### Work instructions
Could each record be restated word for word?

### Records for the task
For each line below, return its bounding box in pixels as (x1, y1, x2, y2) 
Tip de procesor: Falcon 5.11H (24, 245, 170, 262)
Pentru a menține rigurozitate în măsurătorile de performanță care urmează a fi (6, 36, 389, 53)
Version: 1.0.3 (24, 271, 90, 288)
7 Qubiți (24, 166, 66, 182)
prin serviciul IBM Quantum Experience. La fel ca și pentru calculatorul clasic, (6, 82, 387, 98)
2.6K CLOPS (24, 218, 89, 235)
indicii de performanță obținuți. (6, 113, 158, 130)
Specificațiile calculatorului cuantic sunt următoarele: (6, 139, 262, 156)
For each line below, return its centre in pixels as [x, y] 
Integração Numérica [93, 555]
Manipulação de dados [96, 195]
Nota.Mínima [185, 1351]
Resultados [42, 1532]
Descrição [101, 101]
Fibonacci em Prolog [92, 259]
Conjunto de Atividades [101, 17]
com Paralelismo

### Task result
For each line below, return its bounding box in pixels as (x1, y1, x2, y2) 
Tip de procesor: Falcon 5.11H (24, 245, 170, 262)
Pentru a menține rigurozitate în măsurătorile de performanță care urmează a fi (6, 36, 389, 53)
Version: 1.0.3 (24, 271, 90, 288)
7 Qubiți (24, 166, 66, 182)
prin serviciul IBM Quantum Experience. La fel ca și pentru calculatorul clasic, (6, 82, 387, 98)
2.6K CLOPS (24, 218, 89, 235)
indicii de performanță obținuți. (6, 113, 158, 130)
Specificațiile calculatorului cuantic sunt următoarele: (6, 139, 262, 156)
For each line below, return its centre in pixels as [x, y] 
Integração Numérica [93, 555]
Manipulação de dados [96, 195]
Nota.Mínima [185, 1351]
Resultados [42, 1532]
Descrição [101, 101]
Fibonacci em Prolog [92, 259]
Conjunto de Atividades [101, 17]
com Paralelismo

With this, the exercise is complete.